··· Available records ···

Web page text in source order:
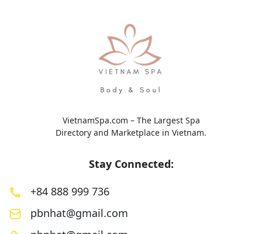
VietnamSpa.com – The Largest Spa
Directory and Marketplace in Vietnam.
Stay Connected:
+84 888 999 736
pbnhat@gmail.com
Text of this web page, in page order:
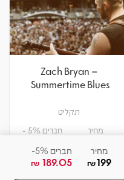
מחיר
199
₪
חברים 5%-
189.05
₪
Zach Bryan –
Summertime Blues
תקליט
מחיר חברים 5% -
הוספה לסל
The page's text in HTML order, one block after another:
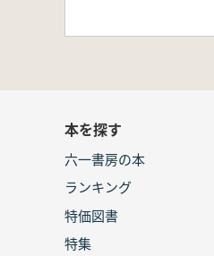
本を探す
六一書房の本
ランキング
特価図書
特集
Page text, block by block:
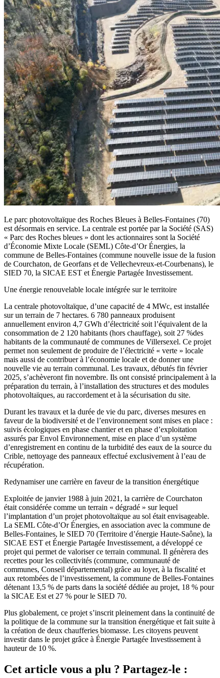
Le parc photovoltaïque des Roches Bleues à Belles-Fontaines (70)
est désormais en service. La centrale est portée par la Société (SAS)
« Parc des Roches bleues » dont les actionnaires sont la Société
d’Économie Mixte Locale (SEML) Côte-d’Or Énergies, la
commune de Belles-Fontaines (commune nouvelle issue de la fusion
de Courchaton, de Georfans et de Vellechevreux-et-Courbenans), le
SIED 70, la SICAE EST et Énergie Partagée Investissement.
Une énergie renouvelable locale intégrée sur le territoire
La centrale photovoltaïque, d’une capacité de 4 MWc, est installée
sur un terrain de 7 hectares. 6 780 panneaux produisent
annuellement environ 4,7 GWh d’électricité soit l’équivalent de la
consommation de 2 120 habitants (hors chauffage), soit 27 %des
habitants de la communauté de communes de Villersexel. Ce projet
permet non seulement de produire de l’électricité « verte » locale
mais aussi de contribuer à l’économie locale et de donner une
nouvelle vie au terrain communal. Les travaux, débutés fin février
2025, s’achèveront fin novembre. Ils ont consisté principalement à la
préparation du terrain, à l’installation des structures et des modules
photovoltaïques, au raccordement et à la sécurisation du site.
Durant les travaux et la durée de vie du parc, diverses mesures en
faveur de la biodiversité et de l’environnement sont mises en place :
suivis écologiques en phase chantier et en phase d’exploitation
assurés par Envol Environnement, mise en place d’un système
d’enregistrement en continu de la turbidité des eaux de la source du
Crible, nettoyage des panneaux effectué exclusivement à l’eau de
récupération.
Redynamiser une carrière en faveur de la transition énergétique
Exploitée de janvier 1988 à juin 2021, la carrière de Courchaton
était considérée comme un terrain « dégradé » sur lequel
l’implantation d’un projet photovoltaïque au sol était envisageable.
La SEML Côte-d’Or Énergies, en association avec la commune de
Belles-Fontaines, le SIED 70 (Territoire d’énergie Haute-Saône), la
SICAE EST et Énergie Partagée Investissement, a développé ce
projet qui permet de valoriser ce terrain communal. Il génèrera des
recettes pour les collectivités (commune, communauté de
communes, Conseil départemental) grâce au loyer, à la fiscalité et
aux retombées de l’investissement, la commune de Belles-Fontaines
détenant 13,5 % de parts dans la société dédiée au projet, 18 % pour
la SICAE Est et 27 % pour le SIED 70.
Plus globalement, ce projet s’inscrit pleinement dans la continuité de
la politique de la commune sur la transition énergétique et fait suite à
la création de deux chaufferies biomasse. Les citoyens peuvent
investir dans le projet grâce à Énergie Partagée Investissement à
hauteur de 10 %.
Cet article vous a plu ? Partagez-le :
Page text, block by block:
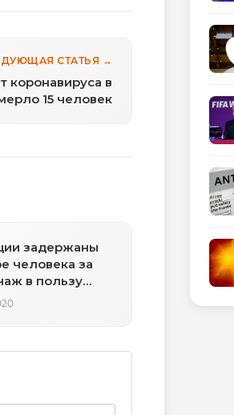
СТАТЬЯ →
коронавируса в
15 человек
задержаны
человека за
в пользу
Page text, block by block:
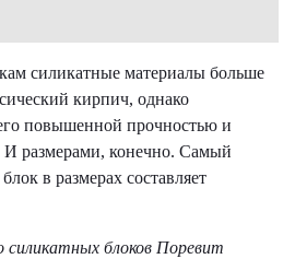
силикатные материалы больше
кирпич, однако
повышенной прочностью и
размерами, конечно. Самый
в размерах составляет
блоков Поревит
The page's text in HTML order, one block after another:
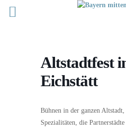
Altstadtfest
Eichstätt
Bühnen in der ganzen
Spezialitäten, die
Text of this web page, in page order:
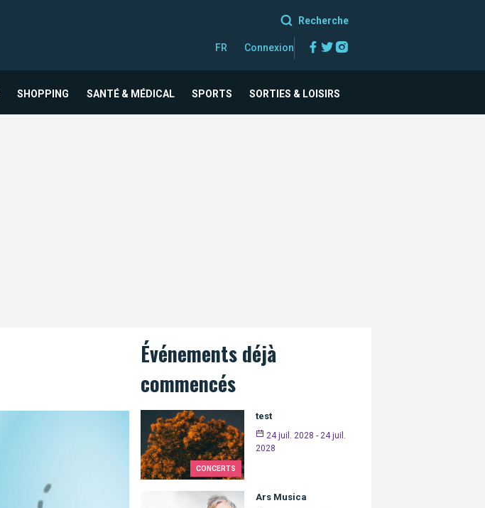
Recherche
FR Connexion Facebook
Twitter
SHOPPING SANTÉ & MÉDICAL SPORTS SORTIES & LOISIRS
Événements déjà
commencés
CONCERTS
test
24 juil. 2028 - 24 juil.
2028
Ars Musica
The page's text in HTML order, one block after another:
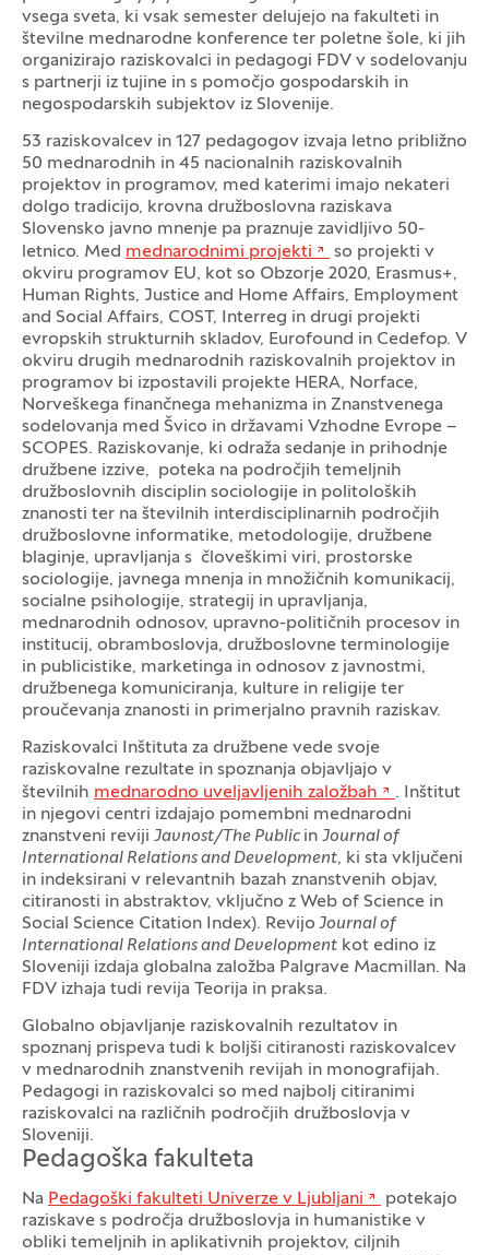
vsega sveta, ki vsak semester delujejo na fakulteti in
številne mednarodne konference ter poletne šole, ki jih
organizirajo raziskovalci in pedagogi FDV v sodelovanju
s partnerji iz tujine in s pomočjo gospodarskih in
negospodarskih subjektov iz Slovenije.
53 raziskovalcev in 127 pedagogov izvaja letno približno
50 mednarodnih in 45 nacionalnih raziskovalnih
projektov in programov, med katerimi imajo nekateri
dolgo tradicijo, krovna družboslovna raziskava
Slovensko javno mnenje pa praznuje zavidljivo 50-
letnico. Med mednarodnimi projekti
so projekti v
okviru programov EU, kot so Obzorje 2020, Erasmus+,
Human Rights, Justice and Home Affairs, Employment
and Social Affairs, COST, Interreg in drugi projekti
evropskih strukturnih skladov, Eurofound in Cedefop. V
okviru drugih mednarodnih raziskovalnih projektov in
programov bi izpostavili projekte HERA, Norface,
Norveškega finančnega mehanizma in Znanstvenega
sodelovanja med Švico in državami Vzhodne Evrope –
SCOPES. Raziskovanje, ki odraža sedanje in prihodnje
družbene izzive, poteka na področjih temeljnih
družboslovnih disciplin sociologije in politoloških
znanosti ter na številnih interdisciplinarnih področjih
družboslovne informatike, metodologije, družbene
blaginje, upravljanja s človeškimi viri, prostorske
sociologije, javnega mnenja in množičnih komunikacij,
socialne psihologije, strategij in upravljanja,
mednarodnih odnosov, upravno-političnih procesov in
institucij, obramboslovja, družboslovne terminologije
in publicistike, marketinga in odnosov z javnostmi,
družbenega komuniciranja, kulture in religije ter
proučevanja znanosti in primerjalno pravnih raziskav.
Raziskovalci Inštituta za družbene vede svoje
raziskovalne rezultate in spoznanja objavljajo v
številnih mednarodno uveljavljenih založbah
. Inštitut
in njegovi centri izdajajo pomembni mednarodni
znanstveni reviji Javnost/The Public in Journal of
International Relations and Development, ki sta vključeni
in indeksirani v relevantnih bazah znanstvenih objav,
citiranosti in abstraktov, vključno z Web of Science in
Social Science Citation Index). Revijo Journal of
International Relations and Development kot edino iz
Sloveniji izdaja globalna založba Palgrave Macmillan. Na
FDV izhaja tudi revija Teorija in praksa.
Globalno objavljanje raziskovalnih rezultatov in
spoznanj prispeva tudi k boljši citiranosti raziskovalcev
v mednarodnih znanstvenih revijah in monografijah.
Pedagogi in raziskovalci so med najbolj citiranimi
raziskovalci na različnih področjih družboslovja v
Sloveniji.
Pedagoška fakulteta
Na Pedagoški fakulteti Univerze v Ljubljani
potekajo
raziskave s področja družboslovja in humanistike v
obliki temeljnih in aplikativnih projektov, ciljnih

···

> Task objective
Could you retype exactly the lines above, starting at the line that contains "sont la Société" and ending at the line that contains "sur un terrain", and nothing more?

> Task response
« Parc des Roches bleues » dont les actionnaires sont la Société
d’Économie Mixte Locale (SEML) Côte-d’Or Énergies, la
commune de Belles-Fontaines (commune nouvelle issue de la fusion
de Courchaton, de Georfans et de Vellechevreux-et-Courbenans), le
SIED 70, la SICAE EST et Énergie Partagée Investissement.
Une énergie renouvelable locale intégrée sur le territoire
La centrale photovoltaïque, d’une capacité de 4 MWc, est installée
sur un terrain de 7 hectares. 6 780 panneaux produisent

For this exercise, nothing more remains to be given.